Embracing the Kobayashi Maru

It seems that I am not the only one who has thought† that the Kobayashi Maru can be used in a cyber security context. “Embracing the Kobayashi Maru: Why You Should Teach Your Students to Cheat” describes the tricks employed by the students when they were given a very short notice to memorize the first 100 digits of π and then write them down. The students were allowed to cheat, but if they were caught they would fail the exercise. This as part of a class that aims to help students build adversarial thinking.

While the discussed solutions were indeed innovative, I strongly believe that the average Greek University student would come up easily with a few working plans :) Next time, if the authors want to make the exercise harder, they should use the previous students as proctors and grade them too. That would develop adversarial thinking even further and could become the Prison Experiment for cyber security.

Hat tip to GK for showing me the article!

[†] – Cyberdefense and the Kobayashi Maru.

on cyber attack attribution

Whenever an attack is traced back to Russia (like this one) or China, the attribution decay is very fast. One cannot be very sure of whether this is an attack that was initiated from “within” these countries, or whether they were used as hops conveniently pointing to the usual suspect. Another interesting observation is that although

“states that deny involvement in a cyberattack, but refuse to open their investigative records to the victim-state, end up casting doubt on their willingness to stop cyberattacks and cannot expect to be treated as a state living up to its international duties. In effect, host-states that refuse to cooperate with victim-states are unwilling to prevent cyberattacks and have declared themselves a sanctuary state“†

this does not seem to (openly) apply to super-powers.

Update: It seems that this specific incident of critical infrastructure failure was not a cyber attack:

The failure was due to a faulty command inputted by a contractor several months ago who accessed the system remotely while travelling through Russia on personal business. Over time, his mistake caused greater and greater errors until, several months later, the pump failed.”

We should never attribute to malice what can be attributed to a mistake.

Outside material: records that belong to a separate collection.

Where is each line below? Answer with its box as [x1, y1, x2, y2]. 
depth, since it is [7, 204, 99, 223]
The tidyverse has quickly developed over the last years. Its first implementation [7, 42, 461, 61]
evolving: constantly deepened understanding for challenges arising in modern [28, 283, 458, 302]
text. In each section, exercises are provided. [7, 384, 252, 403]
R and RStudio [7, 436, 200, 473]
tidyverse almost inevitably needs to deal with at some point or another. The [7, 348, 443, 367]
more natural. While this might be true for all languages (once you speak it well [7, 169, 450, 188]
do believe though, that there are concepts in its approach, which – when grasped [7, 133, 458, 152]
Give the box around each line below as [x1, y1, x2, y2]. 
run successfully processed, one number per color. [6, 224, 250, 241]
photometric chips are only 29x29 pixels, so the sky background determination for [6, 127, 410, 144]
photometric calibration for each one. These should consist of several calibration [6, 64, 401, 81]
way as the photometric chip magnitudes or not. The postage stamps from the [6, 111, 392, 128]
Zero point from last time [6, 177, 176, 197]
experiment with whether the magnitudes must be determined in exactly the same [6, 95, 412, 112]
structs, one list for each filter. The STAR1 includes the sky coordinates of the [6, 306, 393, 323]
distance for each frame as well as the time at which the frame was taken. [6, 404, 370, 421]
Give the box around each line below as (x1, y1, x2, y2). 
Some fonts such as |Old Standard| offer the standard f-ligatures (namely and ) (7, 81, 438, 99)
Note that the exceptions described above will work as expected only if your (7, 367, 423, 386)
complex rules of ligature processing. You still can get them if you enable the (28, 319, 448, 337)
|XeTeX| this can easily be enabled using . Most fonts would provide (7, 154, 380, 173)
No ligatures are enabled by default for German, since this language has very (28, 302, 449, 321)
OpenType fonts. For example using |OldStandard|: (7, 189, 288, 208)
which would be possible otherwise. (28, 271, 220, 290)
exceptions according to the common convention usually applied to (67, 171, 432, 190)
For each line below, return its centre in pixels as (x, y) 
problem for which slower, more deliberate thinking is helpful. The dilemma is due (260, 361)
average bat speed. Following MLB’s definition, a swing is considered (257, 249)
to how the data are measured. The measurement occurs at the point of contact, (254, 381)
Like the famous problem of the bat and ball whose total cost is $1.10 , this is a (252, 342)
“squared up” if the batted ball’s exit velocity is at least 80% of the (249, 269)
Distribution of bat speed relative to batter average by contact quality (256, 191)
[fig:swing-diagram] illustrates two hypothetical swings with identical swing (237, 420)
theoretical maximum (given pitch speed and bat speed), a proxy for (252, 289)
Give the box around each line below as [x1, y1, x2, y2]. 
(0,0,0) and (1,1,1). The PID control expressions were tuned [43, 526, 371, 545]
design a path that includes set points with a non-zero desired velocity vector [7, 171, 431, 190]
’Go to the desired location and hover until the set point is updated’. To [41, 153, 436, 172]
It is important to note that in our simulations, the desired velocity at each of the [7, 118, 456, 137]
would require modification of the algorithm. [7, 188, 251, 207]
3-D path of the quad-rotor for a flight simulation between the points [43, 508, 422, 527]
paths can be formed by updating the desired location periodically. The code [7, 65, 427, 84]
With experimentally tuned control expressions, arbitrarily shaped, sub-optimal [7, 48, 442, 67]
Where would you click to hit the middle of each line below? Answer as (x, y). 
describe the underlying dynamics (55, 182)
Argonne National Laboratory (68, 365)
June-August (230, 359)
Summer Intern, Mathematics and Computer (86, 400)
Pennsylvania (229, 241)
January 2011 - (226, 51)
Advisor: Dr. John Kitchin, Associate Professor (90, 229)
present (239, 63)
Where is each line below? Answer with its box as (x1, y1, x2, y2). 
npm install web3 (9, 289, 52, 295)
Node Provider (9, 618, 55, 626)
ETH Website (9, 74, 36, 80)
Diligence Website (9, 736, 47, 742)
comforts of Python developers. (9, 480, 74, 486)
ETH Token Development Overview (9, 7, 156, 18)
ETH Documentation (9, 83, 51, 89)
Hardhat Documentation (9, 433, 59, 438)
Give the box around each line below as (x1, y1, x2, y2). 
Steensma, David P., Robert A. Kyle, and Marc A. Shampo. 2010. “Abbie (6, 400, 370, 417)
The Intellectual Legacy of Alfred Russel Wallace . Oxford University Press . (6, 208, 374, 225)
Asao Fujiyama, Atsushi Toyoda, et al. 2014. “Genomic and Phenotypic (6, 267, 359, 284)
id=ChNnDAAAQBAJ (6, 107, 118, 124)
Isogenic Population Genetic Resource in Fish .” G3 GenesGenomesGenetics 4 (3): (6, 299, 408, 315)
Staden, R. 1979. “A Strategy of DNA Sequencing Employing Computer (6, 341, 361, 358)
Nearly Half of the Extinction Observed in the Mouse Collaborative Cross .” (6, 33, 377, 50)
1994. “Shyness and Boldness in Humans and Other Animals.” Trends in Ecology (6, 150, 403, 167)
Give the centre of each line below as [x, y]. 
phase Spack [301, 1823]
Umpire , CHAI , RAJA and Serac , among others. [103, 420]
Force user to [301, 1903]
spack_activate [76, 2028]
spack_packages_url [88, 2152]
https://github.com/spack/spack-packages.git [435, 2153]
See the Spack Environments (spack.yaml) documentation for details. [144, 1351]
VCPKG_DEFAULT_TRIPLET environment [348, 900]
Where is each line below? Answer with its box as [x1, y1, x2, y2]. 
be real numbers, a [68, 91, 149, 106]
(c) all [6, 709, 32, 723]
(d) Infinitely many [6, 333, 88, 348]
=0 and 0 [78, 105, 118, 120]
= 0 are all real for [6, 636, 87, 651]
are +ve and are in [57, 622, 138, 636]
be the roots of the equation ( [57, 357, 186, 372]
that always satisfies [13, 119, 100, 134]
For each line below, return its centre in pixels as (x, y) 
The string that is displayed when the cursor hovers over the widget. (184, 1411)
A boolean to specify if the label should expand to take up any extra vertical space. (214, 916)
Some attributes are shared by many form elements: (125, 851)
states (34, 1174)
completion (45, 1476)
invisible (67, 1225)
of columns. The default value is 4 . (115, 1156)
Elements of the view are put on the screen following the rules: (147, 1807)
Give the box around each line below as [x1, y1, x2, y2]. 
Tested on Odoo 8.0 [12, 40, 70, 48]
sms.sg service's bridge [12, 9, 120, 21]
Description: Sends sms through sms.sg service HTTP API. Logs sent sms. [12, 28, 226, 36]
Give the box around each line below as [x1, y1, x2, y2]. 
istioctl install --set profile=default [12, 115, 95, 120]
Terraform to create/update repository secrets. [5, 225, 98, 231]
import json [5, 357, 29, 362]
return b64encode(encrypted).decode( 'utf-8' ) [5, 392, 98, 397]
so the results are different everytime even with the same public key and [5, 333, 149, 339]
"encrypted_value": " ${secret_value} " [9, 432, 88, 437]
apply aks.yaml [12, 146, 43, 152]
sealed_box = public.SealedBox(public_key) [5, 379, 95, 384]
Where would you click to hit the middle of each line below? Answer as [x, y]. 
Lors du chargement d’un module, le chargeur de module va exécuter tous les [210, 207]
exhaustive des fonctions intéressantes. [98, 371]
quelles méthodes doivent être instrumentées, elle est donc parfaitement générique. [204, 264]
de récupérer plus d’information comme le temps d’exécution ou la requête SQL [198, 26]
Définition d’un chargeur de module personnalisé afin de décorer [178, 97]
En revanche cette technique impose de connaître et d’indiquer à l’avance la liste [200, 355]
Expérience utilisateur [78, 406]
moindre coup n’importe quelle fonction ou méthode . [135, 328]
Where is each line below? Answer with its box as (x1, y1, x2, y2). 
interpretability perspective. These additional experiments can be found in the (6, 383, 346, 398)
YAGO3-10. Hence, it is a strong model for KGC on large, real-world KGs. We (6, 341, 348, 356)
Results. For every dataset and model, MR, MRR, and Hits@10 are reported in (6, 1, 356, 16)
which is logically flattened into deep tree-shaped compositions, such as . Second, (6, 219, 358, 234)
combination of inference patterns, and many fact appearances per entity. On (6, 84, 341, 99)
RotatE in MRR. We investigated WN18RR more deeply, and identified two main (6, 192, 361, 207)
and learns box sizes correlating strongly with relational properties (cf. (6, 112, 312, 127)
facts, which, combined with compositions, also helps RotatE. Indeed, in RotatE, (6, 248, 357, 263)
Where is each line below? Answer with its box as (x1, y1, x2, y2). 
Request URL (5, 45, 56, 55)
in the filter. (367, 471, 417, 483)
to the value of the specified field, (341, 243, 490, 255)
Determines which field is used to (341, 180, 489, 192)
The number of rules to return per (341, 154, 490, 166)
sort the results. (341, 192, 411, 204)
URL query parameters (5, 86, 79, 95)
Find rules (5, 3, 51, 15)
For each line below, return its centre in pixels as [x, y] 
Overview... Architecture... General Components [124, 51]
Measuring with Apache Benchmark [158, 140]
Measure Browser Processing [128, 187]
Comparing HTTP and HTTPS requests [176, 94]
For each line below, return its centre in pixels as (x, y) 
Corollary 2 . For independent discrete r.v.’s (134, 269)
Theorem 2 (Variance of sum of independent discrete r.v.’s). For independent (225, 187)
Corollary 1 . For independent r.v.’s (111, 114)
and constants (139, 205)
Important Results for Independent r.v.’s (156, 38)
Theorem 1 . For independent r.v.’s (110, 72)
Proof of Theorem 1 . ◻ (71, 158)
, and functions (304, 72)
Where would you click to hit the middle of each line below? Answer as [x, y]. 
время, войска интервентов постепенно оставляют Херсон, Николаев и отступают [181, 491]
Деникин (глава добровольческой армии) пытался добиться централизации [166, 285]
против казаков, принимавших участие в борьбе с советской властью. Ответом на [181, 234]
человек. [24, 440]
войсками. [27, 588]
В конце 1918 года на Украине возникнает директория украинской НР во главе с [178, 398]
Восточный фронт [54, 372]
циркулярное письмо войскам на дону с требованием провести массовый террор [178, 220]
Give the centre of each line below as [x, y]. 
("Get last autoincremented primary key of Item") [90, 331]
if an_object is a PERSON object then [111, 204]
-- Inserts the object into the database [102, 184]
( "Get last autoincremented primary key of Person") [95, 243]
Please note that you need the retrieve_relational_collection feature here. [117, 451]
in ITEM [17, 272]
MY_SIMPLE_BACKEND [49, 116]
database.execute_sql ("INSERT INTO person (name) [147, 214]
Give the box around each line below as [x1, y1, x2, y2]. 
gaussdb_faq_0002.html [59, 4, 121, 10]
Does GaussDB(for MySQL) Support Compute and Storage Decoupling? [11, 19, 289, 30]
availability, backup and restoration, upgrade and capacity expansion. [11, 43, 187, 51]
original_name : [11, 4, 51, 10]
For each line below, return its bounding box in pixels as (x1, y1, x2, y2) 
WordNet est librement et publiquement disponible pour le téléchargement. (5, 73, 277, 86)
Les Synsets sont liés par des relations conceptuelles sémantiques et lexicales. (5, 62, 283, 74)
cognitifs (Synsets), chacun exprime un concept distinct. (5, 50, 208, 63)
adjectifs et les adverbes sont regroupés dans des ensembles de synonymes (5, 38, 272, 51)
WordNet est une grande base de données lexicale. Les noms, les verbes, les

[†] – Solving the Dilemma of State Responses to Cyberattacks

Observations from a house broken into

Schneier’s Law holds for households. No matter where you’ve hidden it, the burglars will find it. They’ve seen it before.
If you want a post assessment on what inside your house has some street value, just make a list of what is missing.
A friend observed that people probably do not upgrade their locks as frequently as their software.
Why did this happen to me? Why not, indeed.
Every day you discover another thing missing. Confusion: Was it stolen or is it just misplaced?

On separate networks and air-gaps

If anything, Stuxnet and Duqu have proved that separate (via air-gap) “more secure” networks do not exist. There exists only one network, the Internet, with some parts labeled as classified and with various degrees of slow connectivity to the rest of the World. And yes sometimes the networking device is just a human with a (USB) stick.

This and exceptions that I have to deal with daily drive me closer to a firewall-less world. I am not there yet though.